Aim of the task
Leave out the pictures and restate the rest of the data exactly.

- - - -

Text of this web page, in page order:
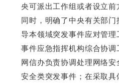
央可派出工作组或者设立前
同时，明确了中央有关部
导本领域突发事件应对管
事件应急指挥机构综合协
网信办负责协调处理网络
安全类突发事件；在采取
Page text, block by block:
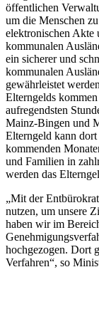
öffentlichen
um die Menschen
elektronischen Akte
kommunalen
ein sicherer und
kommunalen
gewährleistet
Elterngelds
aufregendsten
Mainz-Bingen und
Elterngeld kann
kommenden
und Familien in
werden das
„Mit der
nutzen, um unsere
haben wir im
hochgezogen. Dort
Verfahren“, so
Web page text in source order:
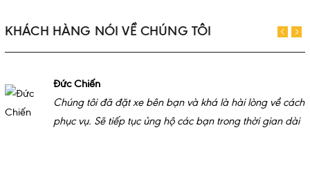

- - - -

Written answer
Text of this web page, in page order:
央可派出工作组或者设立前
同时，明确了中央有关部
导本领域突发事件应对管
事件应急指挥机构综合协
网信办负责协调处理网络
安全类突发事件；在采取
Page text, block by block:
öffentlichen
um die Menschen
elektronischen Akte
kommunalen
ein sicherer und
kommunalen
gewährleistet
Elterngelds
aufregendsten
Mainz-Bingen und
Elterngeld kann
kommenden
und Familien in
werden das
„Mit der
nutzen, um unsere
haben wir im
hochgezogen. Dort
Verfahren“, so
Web page text in source order:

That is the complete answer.